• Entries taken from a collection
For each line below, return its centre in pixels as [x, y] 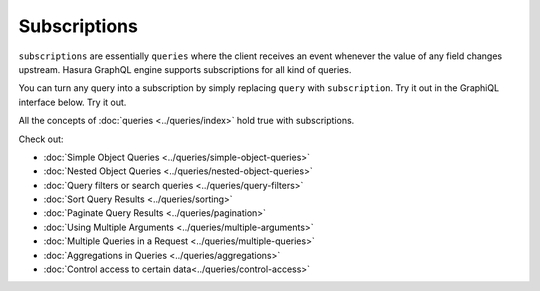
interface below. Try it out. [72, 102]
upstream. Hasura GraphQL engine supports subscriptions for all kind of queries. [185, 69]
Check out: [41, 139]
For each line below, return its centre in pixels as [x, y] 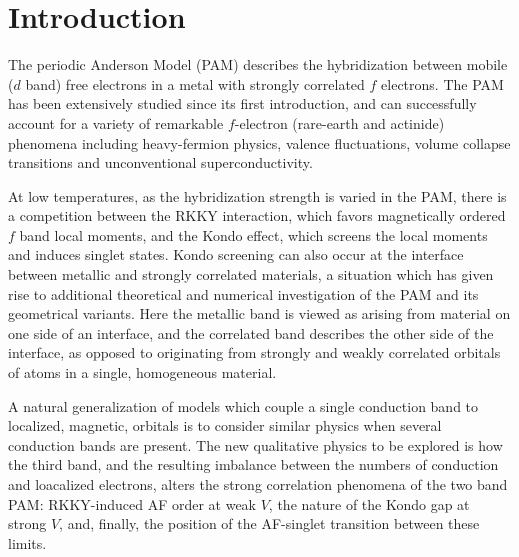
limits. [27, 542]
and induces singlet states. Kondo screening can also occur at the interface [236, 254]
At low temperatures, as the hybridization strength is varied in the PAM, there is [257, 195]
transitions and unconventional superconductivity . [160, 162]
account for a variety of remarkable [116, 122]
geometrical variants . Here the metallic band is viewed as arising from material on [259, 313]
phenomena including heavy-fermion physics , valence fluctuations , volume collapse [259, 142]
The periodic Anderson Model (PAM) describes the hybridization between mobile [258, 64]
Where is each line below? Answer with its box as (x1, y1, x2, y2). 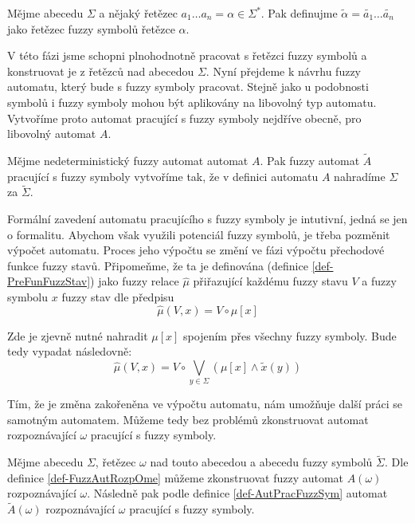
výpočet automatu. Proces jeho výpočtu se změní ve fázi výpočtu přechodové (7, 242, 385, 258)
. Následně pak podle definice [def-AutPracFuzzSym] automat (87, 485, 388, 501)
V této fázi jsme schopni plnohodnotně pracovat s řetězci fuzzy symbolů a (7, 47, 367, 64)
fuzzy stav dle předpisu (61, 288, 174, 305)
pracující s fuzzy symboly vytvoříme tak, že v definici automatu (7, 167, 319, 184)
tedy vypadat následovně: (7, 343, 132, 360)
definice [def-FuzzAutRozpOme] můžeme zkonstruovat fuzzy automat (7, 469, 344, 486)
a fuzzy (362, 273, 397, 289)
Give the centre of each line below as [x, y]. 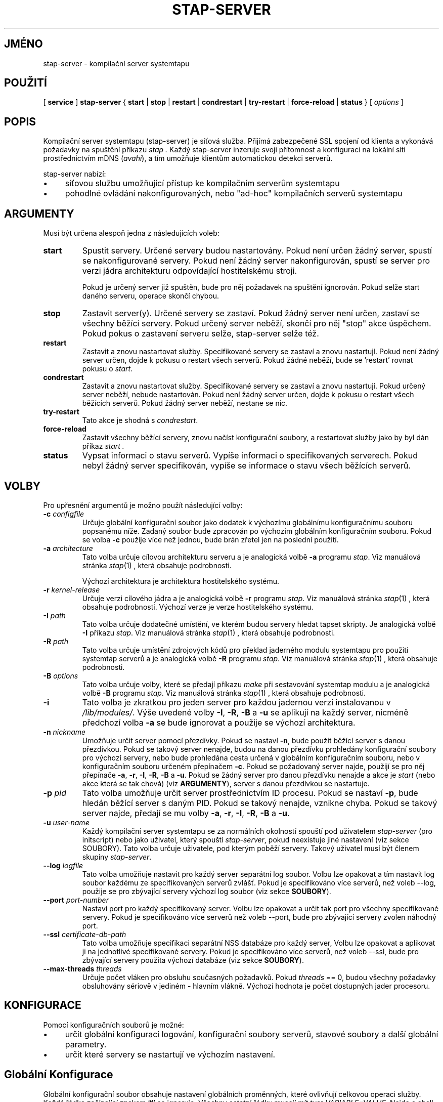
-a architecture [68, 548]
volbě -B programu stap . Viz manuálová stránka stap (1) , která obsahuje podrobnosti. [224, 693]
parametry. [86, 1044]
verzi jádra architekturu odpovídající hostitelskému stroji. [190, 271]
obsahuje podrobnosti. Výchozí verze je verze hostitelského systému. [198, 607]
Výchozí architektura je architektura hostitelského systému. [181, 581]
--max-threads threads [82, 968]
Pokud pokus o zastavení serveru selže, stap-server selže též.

==

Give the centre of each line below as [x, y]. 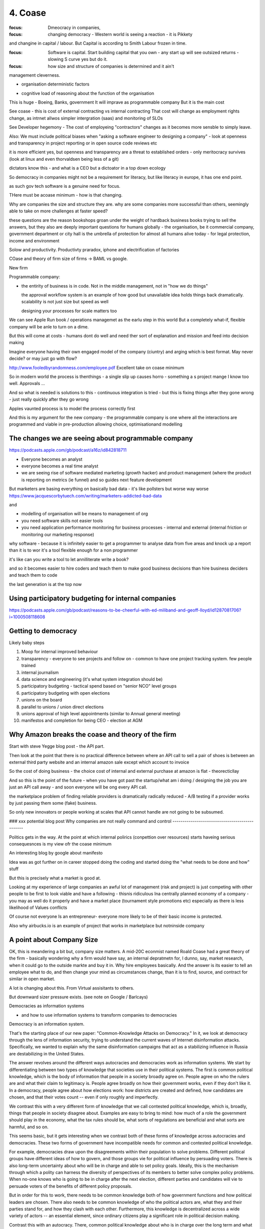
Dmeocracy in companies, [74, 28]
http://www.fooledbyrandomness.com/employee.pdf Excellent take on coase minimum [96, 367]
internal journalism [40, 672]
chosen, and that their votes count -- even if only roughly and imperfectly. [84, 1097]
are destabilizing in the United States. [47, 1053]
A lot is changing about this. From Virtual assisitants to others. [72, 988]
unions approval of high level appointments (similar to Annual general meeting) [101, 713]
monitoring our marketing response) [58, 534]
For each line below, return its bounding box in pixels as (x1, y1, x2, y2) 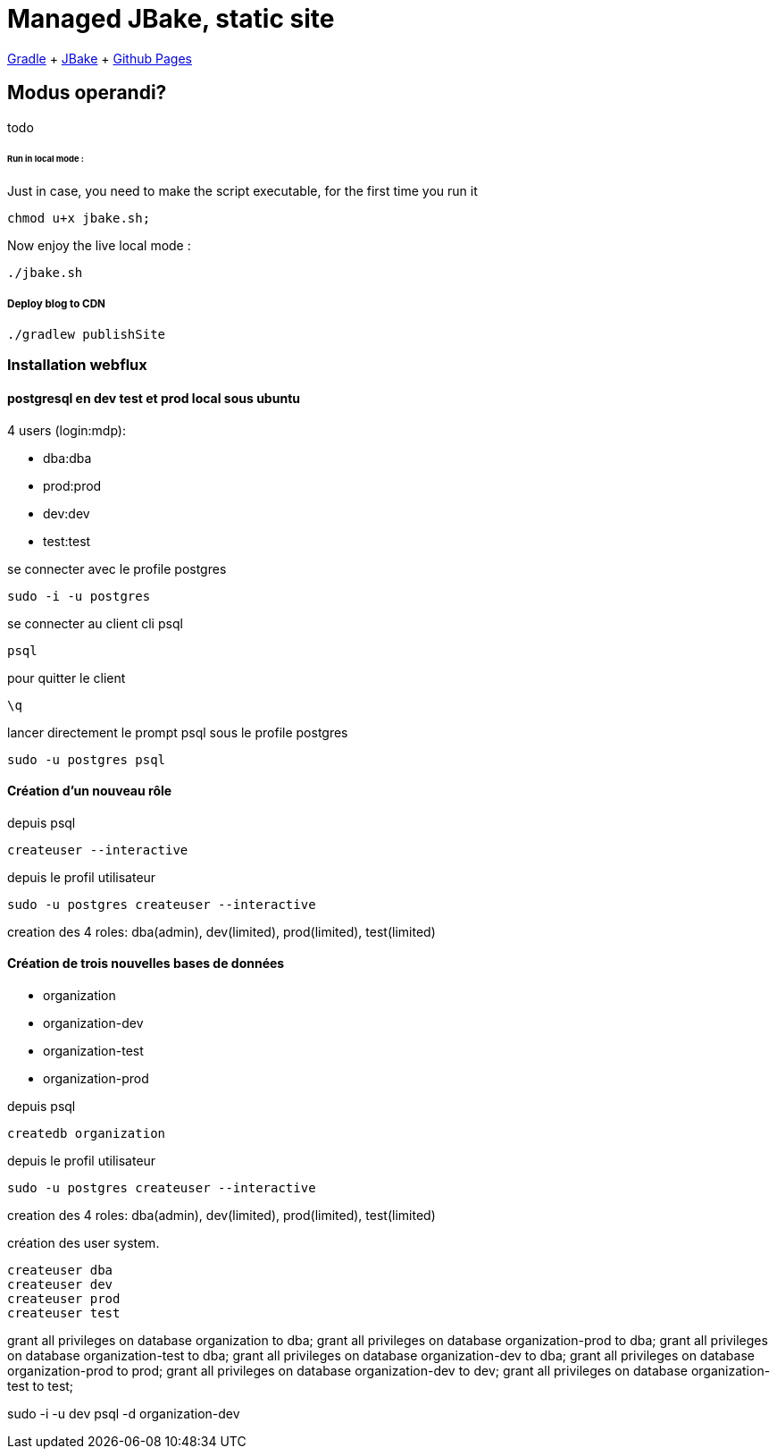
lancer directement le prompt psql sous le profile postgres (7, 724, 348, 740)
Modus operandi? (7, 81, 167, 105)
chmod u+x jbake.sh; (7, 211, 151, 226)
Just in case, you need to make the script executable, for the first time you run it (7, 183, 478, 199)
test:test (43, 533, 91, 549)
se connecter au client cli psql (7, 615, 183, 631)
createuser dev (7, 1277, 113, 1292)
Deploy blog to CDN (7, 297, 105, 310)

• TASK STATEMENT
Of the entries above, repeat exactly the lines between the line with "internal journalism [40, 672]" and the line with "A lot is changing", inclusive, and no others.

• FINISHED EXERCISE
internal journalism [40, 672]
chosen, and that their votes count -- even if only roughly and imperfectly. [84, 1097]
are destabilizing in the United States. [47, 1053]
A lot is changing about this. From Virtual assisitants to others. [72, 988]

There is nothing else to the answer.